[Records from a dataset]
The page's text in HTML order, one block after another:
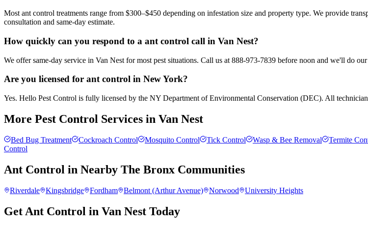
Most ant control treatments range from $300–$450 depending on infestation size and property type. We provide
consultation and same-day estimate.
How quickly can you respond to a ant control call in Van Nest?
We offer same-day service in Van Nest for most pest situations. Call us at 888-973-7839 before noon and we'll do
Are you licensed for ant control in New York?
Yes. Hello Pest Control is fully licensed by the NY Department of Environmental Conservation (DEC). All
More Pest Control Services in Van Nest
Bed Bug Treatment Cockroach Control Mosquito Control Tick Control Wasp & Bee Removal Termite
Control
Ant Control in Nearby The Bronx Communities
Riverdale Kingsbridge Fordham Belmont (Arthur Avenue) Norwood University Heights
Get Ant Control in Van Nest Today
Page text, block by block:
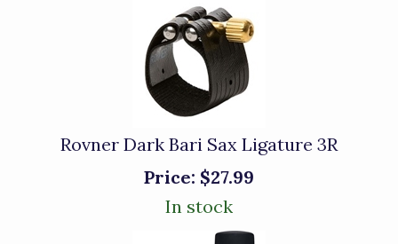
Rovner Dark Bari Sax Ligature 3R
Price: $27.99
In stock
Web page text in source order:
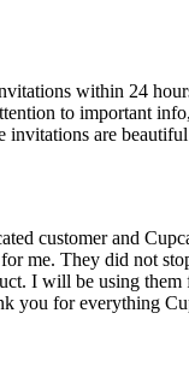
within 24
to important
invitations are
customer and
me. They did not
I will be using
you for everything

> **PROBLEM**
Each record has to be set down verbatim, and the pictures must not appear in the copy.

> **TASK ANSWER**
The page's text in HTML order, one block after another:
Most ant control treatments range from $300–$450 depending on infestation size and property type. We provide
consultation and same-day estimate.
How quickly can you respond to a ant control call in Van Nest?
We offer same-day service in Van Nest for most pest situations. Call us at 888-973-7839 before noon and we'll do
Are you licensed for ant control in New York?
Yes. Hello Pest Control is fully licensed by the NY Department of Environmental Conservation (DEC). All
More Pest Control Services in Van Nest
Bed Bug Treatment Cockroach Control Mosquito Control Tick Control Wasp & Bee Removal Termite
Control
Ant Control in Nearby The Bronx Communities
Riverdale Kingsbridge Fordham Belmont (Arthur Avenue) Norwood University Heights
Get Ant Control in Van Nest Today
Page text, block by block:
Rovner Dark Bari Sax Ligature 3R
Price: $27.99
In stock
Web page text in source order:
within 24
to important
invitations are
customer and
me. They did not
I will be using
you for everything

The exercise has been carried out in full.